I don’t recall the last time Congress came up with such a direct redistribution. Occasionally Congress closes a few tax loopholes at the top and offers a refundable tax credit to workers at the bottom, or it creates a poor people’s program like Medicaid, paid for out of general revenues from a progressive income tax. But to say out loud, as the House has just done, that those in our society who can most readily afford it should pay for the health insurance of those who cannot is, well, audacious.

There’s another word for it: fair. According to the most recent data (for 2007), the best-off 1 percent of American households take home about 20 percent of total income — the highest percentage since 1928. Yes, I know: Critics will charge that these are the very people who invest, innovate, and hire, and thereby keep the economy going. So raising their taxes will burden the economy and thereby hurt everyone, including those who are supposed to be helped.

But there’s no reason to suppose that taking a tiny sliver of the incomes of the top 1 percent will reduce all that much of their ardor to invest, innovate, and hire in the future. Yet if this tiny sliver means affordable health care for a far larger number of Americans, who will be able to get regular checkups and thereby stay healthy and productive, the positive effect on the American economy is likely to be far greater.

Don’t believe critics who say the surtax will harm small business.

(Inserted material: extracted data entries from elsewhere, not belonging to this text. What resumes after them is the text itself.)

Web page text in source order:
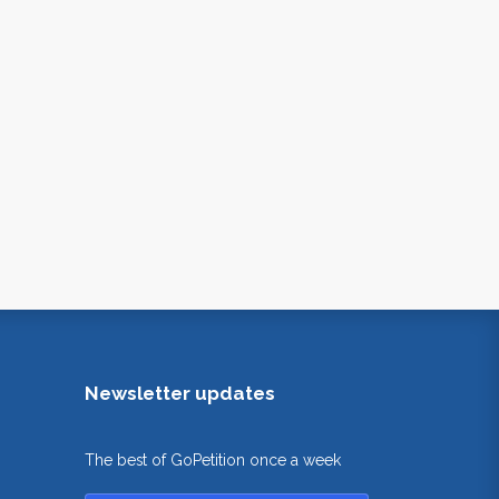
Newsletter updates
The best of GoPetition once a week
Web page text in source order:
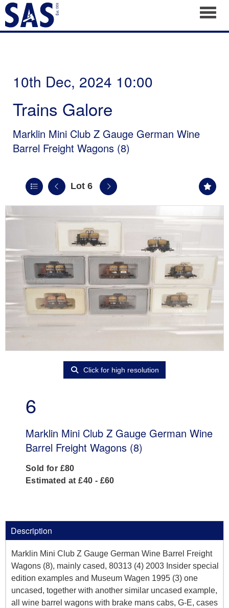
10th Dec, 2024 10:00
Trains Galore
Marklin Mini Club Z Gauge German Wine
Barrel Freight Wagons (8)
Lot 6
Click for high resolution
6
Marklin Mini Club Z Gauge German Wine
Barrel Freight Wagons (8)
Sold for £80
Estimated at £40 - £60
Description
Marklin Mini Club Z Gauge German Wine Barrel Freight
Wagons (8), mainly cased, 80313 (4) 2003 Insider special
edition examples and Museum Wagen 1995 (3) one
uncased, together with another similar uncased example,
all wine barrel wagons with brake mans cabs, G-E, cases
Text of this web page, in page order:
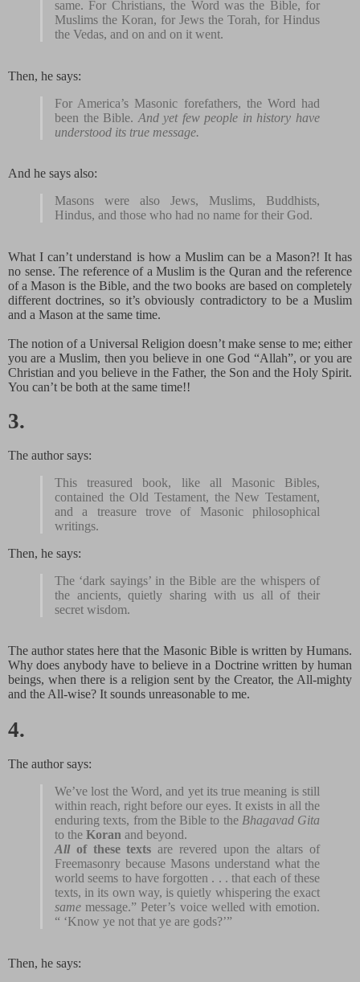
same. For Christians, the Word was the Bible, for
Muslims the Koran, for Jews the Torah, for Hindus
the Vedas, and on and on it went.
Then, he says:
For America’s Masonic forefathers, the Word had
been the Bible. And yet few people in history have
understood its true message.
And he says also:
Masons were also Jews, Muslims, Buddhists,
Hindus, and those who had no name for their God.
What I can’t understand is how a Muslim can be a Mason?! It has
no sense. The reference of a Muslim is the Quran and the reference
of a Mason is the Bible, and the two books are based on completely
different doctrines, so it’s obviously contradictory to be a Muslim
and a Mason at the same time.
The notion of a Universal Religion doesn’t make sense to me; either
you are a Muslim, then you believe in one God “Allah”, or you are
Christian and you believe in the Father, the Son and the Holy Spirit.
You can’t be both at the same time!!
3.
The author says:
This treasured book, like all Masonic Bibles,
contained the Old Testament, the New Testament,
and a treasure trove of Masonic philosophical
writings.
Then, he says:
The ‘dark sayings’ in the Bible are the whispers of
the ancients, quietly sharing with us all of their
secret wisdom.
The author states here that the Masonic Bible is written by Humans.
Why does anybody have to believe in a Doctrine written by human
beings, when there is a religion sent by the Creator, the All-mighty
and the All-wise? It sounds unreasonable to me.
4.
The author says:
We’ve lost the Word, and yet its true meaning is still
within reach, right before our eyes. It exists in all the
enduring texts, from the Bible to the Bhagavad Gita
to the Koran and beyond.
All of these texts are revered upon the altars of
Freemasonry because Masons understand what the
world seems to have forgotten . . . that each of these
texts, in its own way, is quietly whispering the exact
same message.” Peter’s voice welled with emotion.
“ ‘Know ye not that ye are gods?’”
Then, he says:
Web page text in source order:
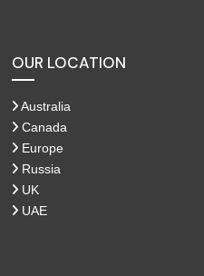
OUR LOCATION
Australia
Canada
Europe
Russia
UK
UAE
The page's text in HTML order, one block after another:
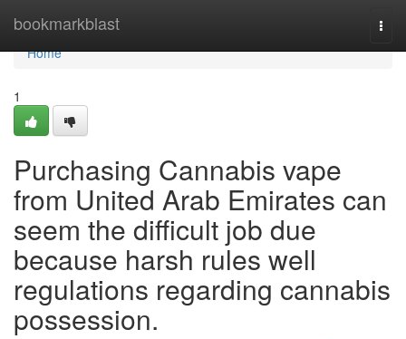
bookmarkblast
Home
Home
1
Purchasing Cannabis vape
from United Arab Emirates can
seem the difficult job due
because harsh rules well
regulations regarding cannabis
possession.
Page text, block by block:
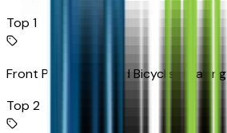
Top 1
Front Pedestrian and Bicyclist Braking
Top 2
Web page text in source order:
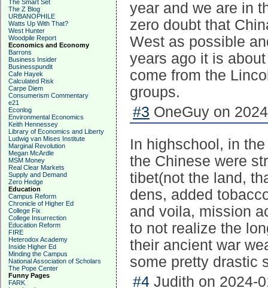
The Smart Set
The Z Blog
URBANOPHILE
Watts Up With That?
West Hunter
Woodpile Report
Economics and Economy
Barrons
Business Insider
Businesspundit
Cafe Hayek
Calculated Risk
Carpe Diem
Consumerism Commentary
e21
Econlog
Environmental Economics
Keith Hennessey
Library of Economics and Liberty
Ludwig van Mises Institute
Marginal Revolution
Megan McArdle
MSM Money
Real Clear Markets
Supply and Demand
Zero Hedge
Education
Campus Reform
Chronicle of Higher Ed
College Fix
College Insurrection
Education Reform
FIRE
Heterodox Academy
Inside Higher Ed
Minding the Campus
National Association of Scholars
The Pope Center
Funny Pages
FARK
year and we are in
zero doubt that
West as possible
years ago it is
come from the
groups.
#3 OneGuy on
In highschool, in
the Chinese were
tibet(not the land,
dens, added
and voila, mission
to not realize the
their ancient war
some pretty drastic
#4 Judith on 2024-
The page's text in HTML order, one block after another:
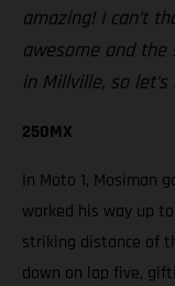
amazing! I can’t
awesome and
in Millville, so
250MX
In Moto 1, Mosiman
worked his way up
striking distance of
down on lap five,
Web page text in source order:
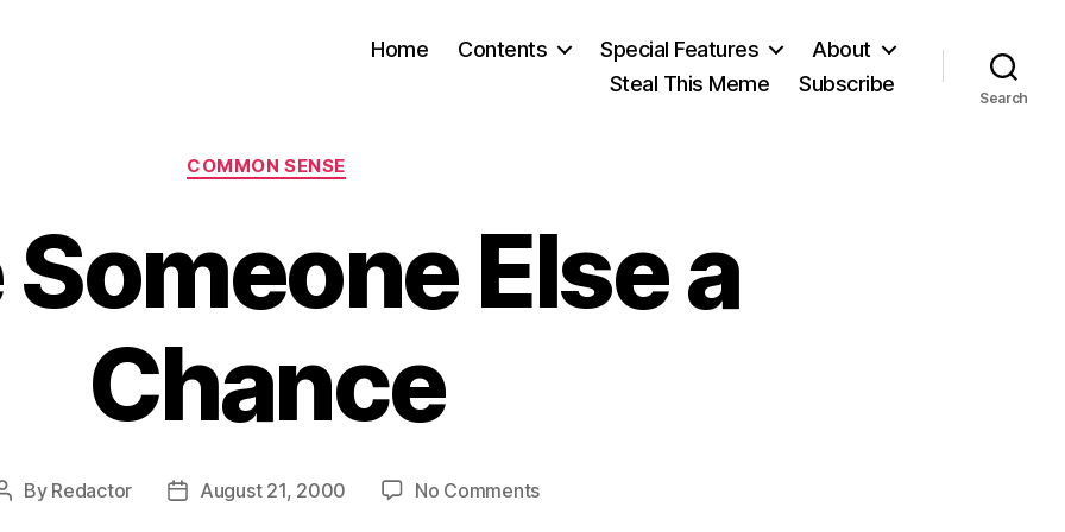
Home Contents Special Features
About
Steal This Meme
Subscribe
Search
Categories
COMMON SENSE
Else a
Chance
Post
By Redactor
PostAugust 21, 2000 No Commentson
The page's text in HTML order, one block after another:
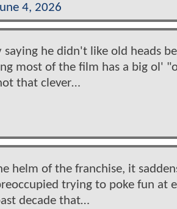
4, 2026
saying he didn't like old heads
most of the film has a big ol'
that clever…
helm of the franchise, it
trying to poke fun at
decade that…
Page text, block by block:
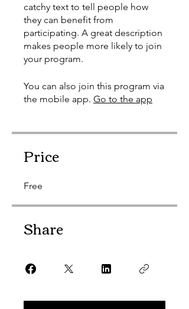
catchy text to tell people how
they can benefit from
participating. A great description
makes people more likely to join
your program.
You can also join this program via
the mobile app. Go to the app
Price
Free
Share
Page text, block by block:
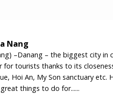
Nang
–Danang – the biggest city in
for tourists thanks to its
Hoi An, My Son sanctuary etc.
things to do for......
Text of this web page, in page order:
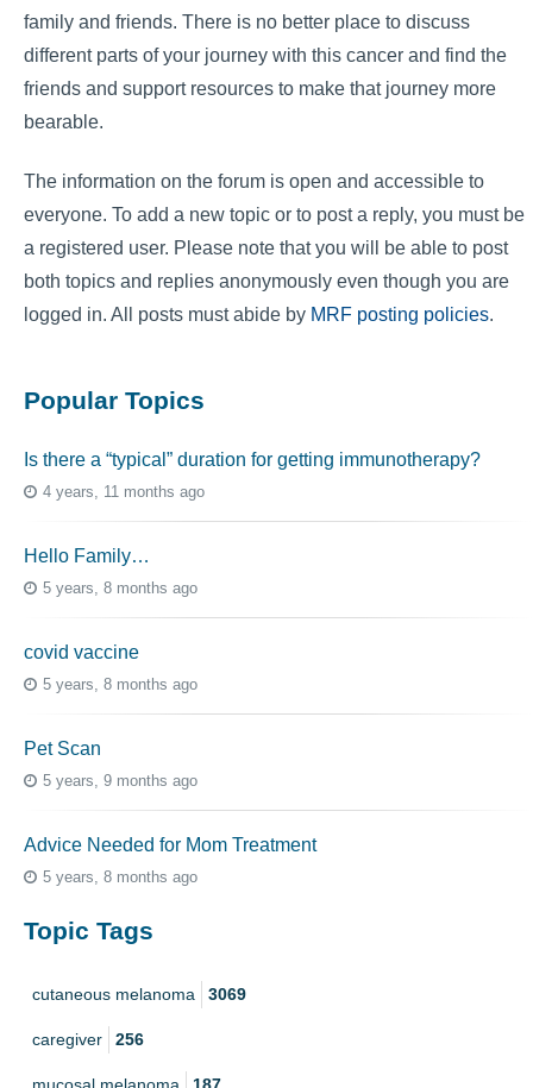
family and friends. There is no better place to discuss
different parts of your journey with this cancer and find the
friends and support resources to make that journey more
bearable.
The information on the forum is open and accessible to
everyone. To add a new topic or to post a reply, you must be
a registered user. Please note that you will be able to post
both topics and replies anonymously even though you are
logged in. All posts must abide by MRF posting policies.
Popular Topics
Is there a “typical” duration for getting immunotherapy?
4 years, 11 months ago
Hello Family…
5 years, 8 months ago
covid vaccine
5 years, 8 months ago
Pet Scan
5 years, 9 months ago
Advice Needed for Mom Treatment
5 years, 8 months ago
Topic Tags
cutaneous melanoma 3069
caregiver 256
mucosal melanoma 187

According to the Center for Tax Justice, it would hit only five percent of small business owners — realistically defined as taxpayers for whom small business income makes up at least half of their adjusted gross income (from schedule C businesses, partnerships, family farms, and Subchapter S corporations).

Besides, only the profits of a small business would be taxed. The owner of a small business deducts money paid to employees as compensation, as well as operating costs. So, for example, a couple whose income comes entirely from a small business would have to earn more than $350,000 in business profits — after paying all their expenses, including salaries — before the surcharge would affect them at all. And if they earned more, the surcharge wouldn’t reduce their incentive to hire more employees because they pay employees with pre-tax income. And not even purchases of equipment to expand business operations would be affected because most small business owners can write off up to $250,000 of the costs of such equipment immediately.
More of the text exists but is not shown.